Ces derniers jours, perdue dans ma campagne et relativement peu "exposée" aux nombreuses scènes que j'ai vécues quand je vivais dans le 93, à Montreuil précisément, je repensais à tous mes amis noirs ou arabes qui ont eu à subir des humiliations et des violences. Montreuil n'est pas le pire endroit à cet égard et il y a une longue tradition de cohabitation de multiples communautés dans ces cités ouvrières de la périphérie qui se gentrifient mais gardent une tradition de tolérance. Montreuil a hébergé beaucoup d'artistes de toutes les couleurs qui ont trouvé là un terrain d'accueil et de vie. Les scènes qui me navraient se situaient surtout dans le métro et dans les rues où le contrôle au faciès était flagrant.
Mais ces événements déplorables m'ont plutôt invitée à repenser à tous ceux qui ont jalonné ma vie de leurs rires et de leur magnifique art de vivre en toute circonstance même les plus extrêmes.
Je pensais à Consolata, mon amie rwandaise qui a vécu le pire de l’extrémisme avec le massacre de sa famille tutsi en 1994, car le racisme prend toutes sortes de figures.
Je pensais à Phillie, la jeune femme noire qui travaillait à la crèche et dont j'ai une très belle photo tenant dans ses bras ma petite fille, si pâle en contraste avec son beau visage lumineux et paisible. Phillie vivait avec ses trois enfants et son mari dans un taudis et nous nous étions mobilisés (les parents de la crèche) pour lui trouver un logement décent. Quand elle avait enfin pu emménager, son mari était en phase terminale de la tuberculose qui lui rongeait les poumons. Nous nous étions cotisés pour lui offrir son billet de retour afin qu'elle puisse échapper à l'obligation d'épouser son beau frère -selon la tradition- après avoir ramené le corps de son mari chéri au pays. Phillie qui vécut son drame sans jamais le faire peser, affichant son ineffable sourire dès qu'un petit réclamait ses bras.
Je pensais à Lalahoum, institutrice dans son Algérie natale mais qui n'avait pu faire valider son diplôme en France et travaillait dans une crèche dans le quartier des Minguettes à Vénissieux.. Elle m'expliquait qu'en arrivant en France, elle avait laissé ses enfants jouer dehors comme il était naturel dans son pays où tous les adultes sont responsables de tous les enfants et veillent à leur bonne conduite.

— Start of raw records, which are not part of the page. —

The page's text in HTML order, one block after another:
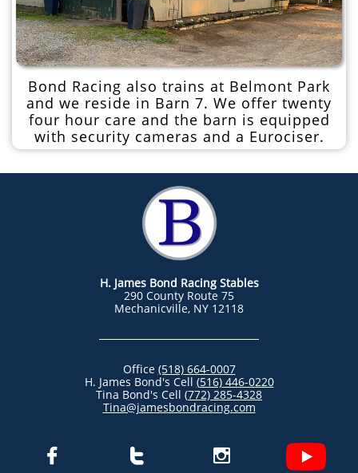
Bond Racing also trains at Belmont Park
and we reside in Barn 7. We offer twenty
four hour care and the barn is equipped
with security cameras and a Eurociser.
H. James Bond Racing Stables
290 County Route 75
Mechanicville, NY 12118
Office (518) 664-0007
H. James Bond's Cell (516) 446-0220
Tina Bond's Cell (772) 285-4328
Tina@jamesbondracing.com
  
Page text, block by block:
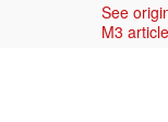
See
M3
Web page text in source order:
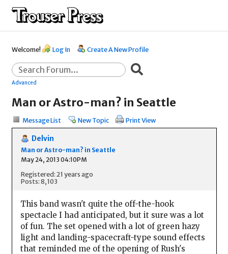
Welcome! Log In Create A New Profile
Advanced
Man or Astro-man? in Seattle
Message List New Topic Print View
Delvin
Man or Astro-man? in Seattle
May 24, 2013 04:10PM
Registered: 21 years ago
Posts: 8,103
This band wasn't quite the off-the-hook
spectacle I had anticipated, but it sure was a lot
of fun. The set opened with a lot of green hazy
light and landing-spacecraft-type sound effects
that reminded me of the opening of Rush's
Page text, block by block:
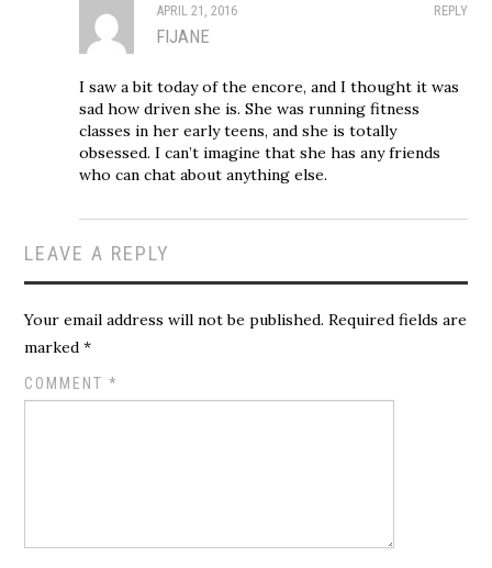
REPLY
APRIL 21, 2016
FIJANE
I saw a bit today of the encore, and I thought it was
sad how driven she is. She was running fitness
classes in her early teens, and she is totally
obsessed. I can’t imagine that she has any friends
who can chat about anything else.
LEAVE A REPLY
Your email address will not be published. Required fields are
marked*
COMMENT*
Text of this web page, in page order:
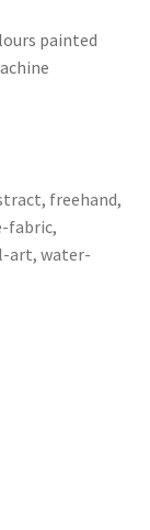
Woollens
painted
, freehand,
fabric,
art, water-
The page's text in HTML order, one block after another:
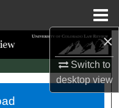
×
Switch to
desktopview
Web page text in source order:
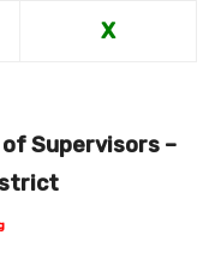
X
Supervisors –
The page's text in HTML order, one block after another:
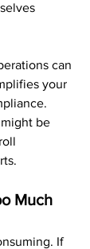
can
your
be
Much
If
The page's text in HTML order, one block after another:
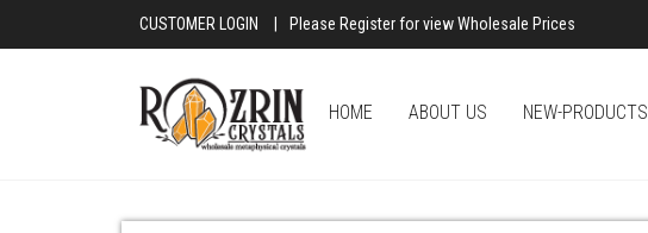
CUSTOMER LOGIN Please Register for view Wholesale Prices
HOME ABOUT US NEW-PRODUCTS
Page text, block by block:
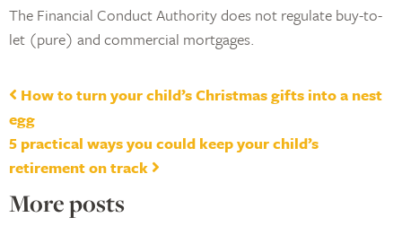
The Financial Conduct Authority does not regulate buy-to-
let (pure) and commercial mortgages.
Post navigation
How to turn your child’s Christmas gifts into a nest
egg
5 practical ways you could keep your child’s
retirement on track
More posts
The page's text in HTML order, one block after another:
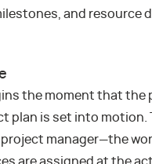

Mais l'assistante sociale lui avait fortement déconseillé et elle se sentait obligée de les confiner dans son petit appartement par crainte "qu'ils tournent mal". L'assistante sociale la morigénait parce qu'elle appliquait la consigne trop à la lettre. Le paternalisme / maternalisme des Blancs !
Je pensais à Pierrette, la collègue camerounaise, qui mène d'une main ferme et efficace des projets de développement avec les femmes et les jeunes. A toutes ces jeunes Africaines avec qui j'ai travaillé et qui ont décidé après avoir fini leurs études de revenir chez elles pour que leur savoir aide leur pays à s'extraire du néocolonialisme qui continue à les vampiriser.
Je pensais aux petites filles jamaïcaines avec qui j'ai dansé, il y a longtemps, elles doivent avoir elles -mêmes des enfants. Nous dansions dans l'Ambassade de France qui nous avait accueillis à Kingston après le passage ravageur d'un cyclone qui avait détruit la plupart des habitats précaires de l'île. Elles dansaient leur joie d'avoir survécu et je dansais avec elle la gigue du bonheur d'encore exister.
Je pensais à tous ces artistes que j'aime Myriam Makeba, Manu Dibango, Angélique Kidjo et bien d'autres qui ne sont pas seulement de grands artistes mais des êtres de grande humanité.
Je pensais à Christiane Taubira, sa pugnacité et son humour et à son rappel du "principe humaniste que professe le concept africain d'unbuntu: Umuntu ngumuntu ngabantu, une personne est une personne grâce aux autres personnes".
Je pensais à cet homme politique, le seul qui m'ait inspiré un profond respect, Mandela, dont les puissants aphorismes ont beaucoup été cités mais je choisis celui-ci en la circonstance.
A tous ceux "qui ne voient pas où est le problème", je conseille de se déconfiner des certitudes de Blancs satisfaits de leur bonne chance d'être "bien nés" et de mériter leurs privilèges. En tous cas qu'ils nous laissent respirer, nous tous qui sommes de simples humains à peau rose, jaune ou noire et à sang rouge pour qui l'air pur est une nécessité absolue. Parce que par les temps qui courent, ça pue!